中午十二点半,钢卓力格终于从急救室走出来,整个人像被抽干了力气。他刚结束一场持续抢救,汗水顺着脸颊不断滴落,胸膛剧烈起伏,仿佛每一个呼吸都在拼命汲取空气中的氧气。
“又一个心脏骤停?”游稚心疼地为他擦汗,轻声问道,“人怎么样了?”
“挺过来了。”钢卓力格接过游稚递来的能量饮料,一口喝下去,瞬间被凉意冲得皱起了眉,“等情况稳定了就能安排手术。”
游稚轻拍他的背,关切地问:“你这轮转什么时候结束啊?”
钢卓力格领着他去洗手间冲脸,边洗边说:“张主任希望我留在急诊室再多学一段时间,我打算暑假继续留下来。”
“又是张主任……”游稚眉头一皱,语气不善,“你拿到学校的I-20了吗?别忘了我们暑假说好的毕业旅行。”
钢卓力格擦干脸,脸上浮现一抹疲惫又无奈的笑容,举起仍湿漉漉的手,想去摸游稚的头,又硬生生停在半空。他轻声说道:“对不起,宝宝,我可能要明年才能去美国了。但我答应你,我一定争取到七天假期。”
游稚瞪大了眼睛,难以置信地看着他。他从收到签证的那天起就在憧憬这场旅程,计划着和钢卓力格一起飞往纽约,再从布鲁克林一路玩到中央公园,还查好了那几天在市政广场举行的骄傲游行,想拉着他一起去凑热闹。
可现在,却等来了这个消息。
他气得浑身发抖,眼圈通红,几乎要夺门而出。钢卓力格一把拉住他,急声道:“宝宝,你听我说……”
“你说!”游稚强忍着眼泪,紧盯着他的眼睛。
那一刻,他知道,如果钢卓力格没有伸手拦下自己,他们之间,可能真的就到此为止了。
钢卓力格握住游稚的肩膀,语气格外认真:“张主任有个合作多年的教授,在美国一所医学院任教。去年十一月,他来上海参加研讨会,还专门来我们医院参观。”

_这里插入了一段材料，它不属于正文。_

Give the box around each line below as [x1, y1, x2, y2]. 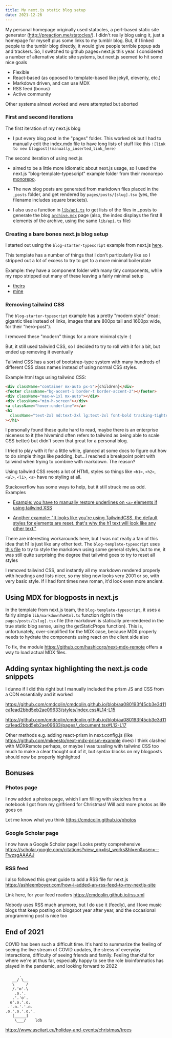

“然后呢?”游稚边擦泪边逼问,语气中仍藏着不满和委屈。
钢卓力格焦急地解释道:“那个教授一直想招一位中国学生,主任就推荐了我。他一直对我很好,手把手教我很多临床技巧,还希望我能留下来继续实习一段时间,好给我更多指导。”
游稚皱着眉头问:“所以你这几个月才那么忙?”
见钢卓力格点头,游稚的火气消了一半,但仍忍不住抱怨:“那你早说啊!你知不知道每次我在床上做到一半被你扔下是什么感受?”
钢卓力格黝黑的脸瞬间涨红,小声道:“对不起,是我不好。我只是……不想事情还没定下来就告诉你,那样只会让你分心。”
游稚想起自己申请学校那段时间,确实也曾被各类文书、推荐信折磨得天昏地暗,无暇顾及其他。但尽管如此,他还是很不爽:“那我就问你一句,你在做这些人生规划的时候,有没有把我考虑进去?”
钢卓力格急切地点头:“当然有!你不是说以后想留在美国工作吗?如果我拿国家公派去交换两年,回国有五年服务期,五年内不能再出国。而如果我能跟杨教授读博士,就能拿对方学校的奖学金,毕业后也更容易找到工作。无论在哪里,我想的都是能留在你身边。我……我真的从来没设想过没有你的未来。”
游稚听得眼泪啪啦啪啦往下掉,一边抹眼泪一边抽噎着问:“那、那你不能今年就去吗?”
钢卓力格满脸心疼地替他擦泪,语气放得很柔:“我是读的八年制临床,至少要先拿到本科学位才能申请那边的博士项目。所以我申请转了临五,现在手续刚批下来,等明年毕业就可以去找你了,而且会离你很近。”